Viaggio tra gli appunti di David Foster Wallace




Austin (Texas). Una parte cospicua di quello che fu il disco fisso esistenziale di David Foster Wallace è stata salvata in un bunker di calcare e vetro. L’Harry Ransom Center dell’università del Texas a Austin sta diventando il Fort Knox della letteratura contemporanea. L’ultima acquisizione è quella dell’archivio, compresi 17 anni di email personali, di Ian McEwan (due milioni di dollari). Prima era stata la volta di Joyce, Salinger, Coetzee. Ma anche di molti manoscritti di Borges, la copia autografa di Pound della Terra desolata e un ciuffo dei capelli castani di Byron.

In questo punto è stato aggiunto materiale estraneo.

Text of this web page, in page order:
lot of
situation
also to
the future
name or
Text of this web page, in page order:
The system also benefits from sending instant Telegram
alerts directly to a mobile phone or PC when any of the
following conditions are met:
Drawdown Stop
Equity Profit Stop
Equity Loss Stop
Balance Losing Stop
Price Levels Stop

L’attrattiva più antica ed ecumenica è una delle 23 copie complete della Bibbia di Gutenberg, comprata nel ‘78 (per 2,4 milioni) come tributo postumo a quel Ransom eponimo del centro che fu bravissimo nel convincere i petrolieri che la filantropia culturale smacchiava benissimo certe reputazioni annerite. Oggi il conto da 200 milioni dell’archivio fotografico Magnum l’hanno pagato l’ex primatista mondiale della produzione di computer Michael Dell e i finanzieri Glenn Furham e John Phelan che, sfogliando l’album fotografico internettiano, si segnala per un gessato degno di Goodfellas con la variante di una camicia rosa che esonda dalla cintura, avvinghiato alla consorte Amy una spanna più alta con indosso un vestito optical e tanto botox.

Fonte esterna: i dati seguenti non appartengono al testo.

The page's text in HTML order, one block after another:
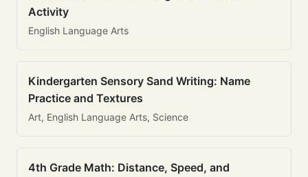
Activity
English Language Arts
Kindergarten Sensory Sand Writing: Name
Practice and Textures
Art, English Language Arts, Science
4th Grade Math: Distance, Speed, and
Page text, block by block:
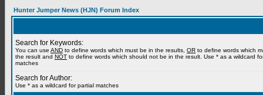
Hunter Jumper News (HJN) Forum Index
Search for Keywords:
You can use AND to define words which must be in the results, OR to define words which
the result and NOT to define words which should not be in the result. Use * as a wildcard
matches
Search for Author:
Use * as a wildcard for partial matches
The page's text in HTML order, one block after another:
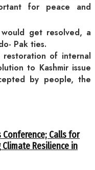
for peace and
get resolved, a
Pak ties.
of internal
to Kashmir issue
by people, the
Conference; Calls for
Resilience in
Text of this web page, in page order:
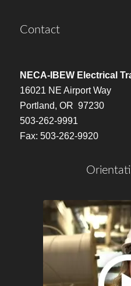
Contact
NECA-IBEW Electrical
16021 NE Airport Way
Portland, OR 97230
503-262-9991
Fax: 503-262-9920

Non è dato sapere se i loro patrimoni siano serviti a far arrivare in questa opulenta periferia dell’impero letterario anche i quarantaquattro scatoloni e otto faldoni (più 321 libri che gli appartenevano) pieni di appunti e ritagli dell’autore di Infinite Jest morto suicida nel 2008. Resta che il fondo DFW è, tra i tanti conservati qui, quello più magnetico («L’anno scorso circa 600 ricercatori da tutto il mondo sono venuti a consultarlo» dice la curatrice Megan Bernard che evade con un sorriso Teflon ogni volgare quesito pecuniario), secondo solo al ben più classico epistolario dell’editore Alfred Knopf. Nonché un microcosmo per entrare, anche da porte secondarie come l’insegnamento che amava ricambiato, nel sistema operativo del labirintico, massimalista, depresso e divertentissimo scrittore del New England.

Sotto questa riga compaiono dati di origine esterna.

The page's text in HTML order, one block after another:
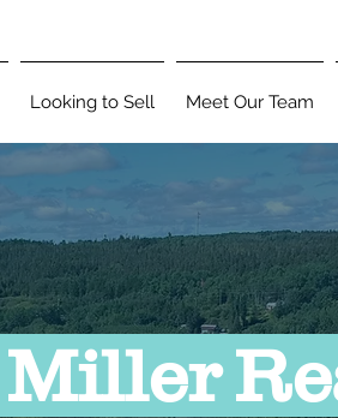
Looking to Sell Meet Our Team
Miller

Prima di poter consultare devi guardare un video di istruzioni. Ti mettono a disposizione fogli gialli e matite. Foto ok, ma senza flash. Certi testi antichi vanno appoggiati su un trespolo foderato di velluto rosso. Si raccomandano di non strusciare col gomito sopra gli incunaboli. Un bibliotecario ti insegna come scegliere i contenitori da un computer. A quel punto in 10-15 minuti qualcuno ti porta (massimo cinque alla volta) questi parallelepipedi di cartone grigio topo rinforzati agli angoli e li appoggia su un tavolinetto da cui attingere un faldone alla volta. L’errore più banale, in cui il cronista come un bimbo in pasticceria incorre, è di cliccare su troppi contenitori diversi facendo lievitare drammaticamente i tempi.
La cosa meno nota è la collezione di sillaby, i programmi dei corsi che Wallace ha insegnato in varie epoche e università. Lo scopo dell’Introduzione tenuto all’Illinois State University nella primavera del ‘92, è «sviluppare opinioni intelligenti su cosa è la letteratura, sul perché potrebbe essere roba importante da conoscere da parte di altri esseri umani». Quanto allo svolgimento «il corso deve essere più lo show degli studenti che quello del professore» quindi i voti dipenderanno largamente dalla quantità e dalla qualità della partecipazione. Per essere più chiari: «Con qualità intendo che roba tipo “non so, pensavo che la poesia fosse, cioè, ok” non vi porterà molto lontano. Invece qualsiasi cosa sincera, ogni prodotto di una reale attività neurologica va bene. NON ESISTONO DOMANDE STUPIDE SULLA LETTERATURA. E vi dico in anticipo che a volte mi sbaglierò, o non sarò abbastanza chiaro, o solo (…) denso in certi giorni e allora dovrete sentirvi liberi di fare domande, chiedere chiarimenti, anche litigare (educatamente) quando non siamo d’accordo. Il che succederà».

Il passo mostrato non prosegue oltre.